Note that in certain boxes displayed « +++++ » means that the test to be less than 500 ms and the result could not be calculated.
|SF||test space||KB/s||% CPU||KB/s||% CPU||KB/s||% CPU||KB/s||% CPU||KB/s||% CPU||KB/s||% CPU|
|Sequential creations||Random creations
|SF||number of files||/ sec||% CPU||/ sec||% CPU||/ sec||% CPU||/ sec||% CPU||/ sec||% CPU||/ sec||% CPU|
The order is complied with EXT4 which is slightly higher than EXT3 and SDFS in last place far behind the other 2.
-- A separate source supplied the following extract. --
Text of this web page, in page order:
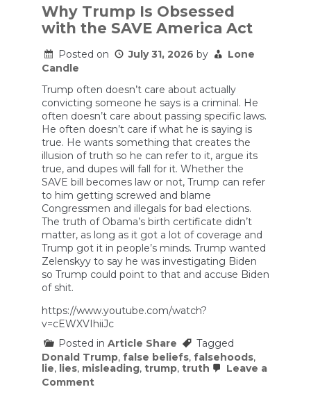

Opendedup is certainly an attractive and promising. However for good performance, I think it should be used with disks at 15,000 rev / min and with minimum 4 GB of RAM. Also I noticed an encoding problem when file names contain accented characters. In addition deduplication which is supposed to be in blocks of data does not seem very effective. While the documentation is not abundant but it contains sufficient information. So I certainly must have missed something …
Your comments are welcome if you want to explore this subject.